Any person who partakes in dangerous activity within his or her premises is strictly liable to take reasonable care to avoid a reasonably foreseeable risk of injury or damage to the person or property of another. Burnie Port Authority v General Jones (1994) CACL 14.600. Defendant owed plaintiff a duty of care for the contractual activites of others. Fire causing damage to the plaintiff was reasonably foreseeable. Vicarious Liability A person is sometimes regarded by the law as responsible for the acts or omissions of another person. The acts of negligence caused by that person may have been the fault of another.
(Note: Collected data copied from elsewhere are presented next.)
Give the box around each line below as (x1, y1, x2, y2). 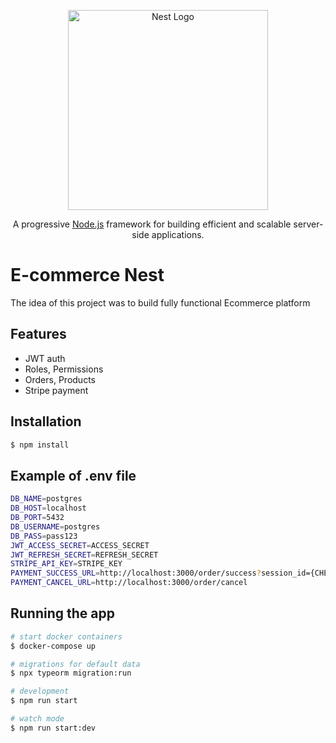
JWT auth (24, 352, 66, 364)
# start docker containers (10, 631, 123, 642)
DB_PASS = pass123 (10, 531, 78, 541)
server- (293, 218, 324, 230)
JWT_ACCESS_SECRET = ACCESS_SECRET (10, 540, 150, 550)
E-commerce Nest (10, 264, 165, 287)
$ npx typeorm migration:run (10, 668, 132, 679)
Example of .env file (10, 467, 137, 484)

Hence, there is vicarious liability. Eg. A is guiding B, B initiates activity, C is injured and it was found that A and B have been negligent in taking reasonable care to their actions. Arises when there is a special relationship:  

Specific legal authority to tell worker what to do and how to do it Humberstone v Northern Timber Mills (1949) CACL 14.620 Does not apply to employers of independent contractors(i.e servants) since contractors are not directly controllable, in terms of direct acts and omissions of the contractor’s employees Hollis v Vabu (2001) CACL 14.620

Other factors in terms of employer-employee relationship:   

Mode of Remuneration Power of Dismissal Provision of Equipment

Liability depends on: 



Level of control that a person has on another, whilst negligence occurs – the greater the control of another party, the more likely they are liable. Mersey Docks and Harbour Board v Griffith (Liverpool) Ltd (1947). Apellants hired a crane and operator. It was held that the stevefores were not liable for the crane driver’s negligence because they had no authority to tell him how to handle the crane while carrying out the work. Relevance to the employment or task at hand – must be relevant to the work or task at hand, otherwise the party is not liable for the unrelated actions of another NSW v Lepore (2003) CACL 14.640 where employer not laible for the predatory sexual behaviour of employee.